Descrição da Grécia de Pausanias
Pausânias · ca. 150 d. C.
A «Descrição da Grécia» de Pausânias (século II), guia geográfico e religioso do mundo grego. Percorre santuários, monumentos e cultos locais, e conserva mitos, heróis e divindades que de outro modo se teriam perdido.
Perguntas frequentes
Que profecia motivou o confinamento de Dánae e o subsequente exílio de Perséu?
Uma profecia do oráculo de Delfos avisou Acrísio de que seu neto o mataria. Por isso, ele encarcerou Dánae em uma torre de bronze. Zeus a engravidou como chuva de ouro e Acrísio lançou mãe e filho ao mar em um cofre.
Quem lhe deu cada um dos objectos com que venceu Medusa?
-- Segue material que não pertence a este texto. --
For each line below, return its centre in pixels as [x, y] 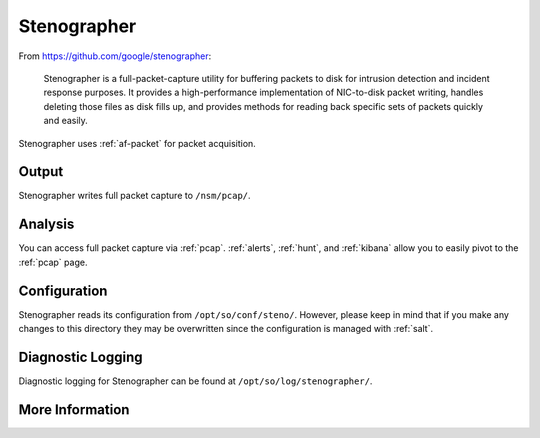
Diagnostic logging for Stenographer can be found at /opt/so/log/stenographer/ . [195, 381]
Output [41, 171]
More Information [74, 409]
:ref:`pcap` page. [53, 262]
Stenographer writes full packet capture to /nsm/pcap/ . [134, 196]
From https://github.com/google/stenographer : [115, 56]
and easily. [66, 121]
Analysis [46, 224]

A repartição importa porque costuma ser contada mal. As ninfas deram-lhe as sandálias aladas, a kíbisis ou alforge e o elmo de Hades, que o tornava invisível; Hermes deu-lhe a foice de adamante; Atena deu-lhe o escudo polido. E as Greias não lhe deram nada: roubou-lhes o olho para que lhe indicassem onde estavam as ninfas.
De onde vem o coral, e o que tem a ver com Perseu?
É uma etiologia de Ovídio e acontece num sítio muito concreto: a costa da Etiópia, logo depois de matar o monstro e antes do casamento. Perseu deixa a cabeça sobre umas algas enquanto lava as mãos e as algas petrificam ao tocá-la. Não acontece em Micenas nem transforma pedras em coral: explica por que o coral é mole debaixo de água e duro ao ser retirado.
Que fez Perseu com a cabeça e com os objectos emprestados?
Devolveu as sandálias, o alforge e o elmo a Hermes, de quem tinham vindo e que os devolveu às ninfas: nada do que usou era seu, e a história de Perseu assenta nesse empréstimo. A cabeça entregou-a a Atena, que a fixou no escudo. Desde então o gorgoneion é um amuleto contra o mal, e por isso é o sigilo do herói e não uma arma que ele conserve.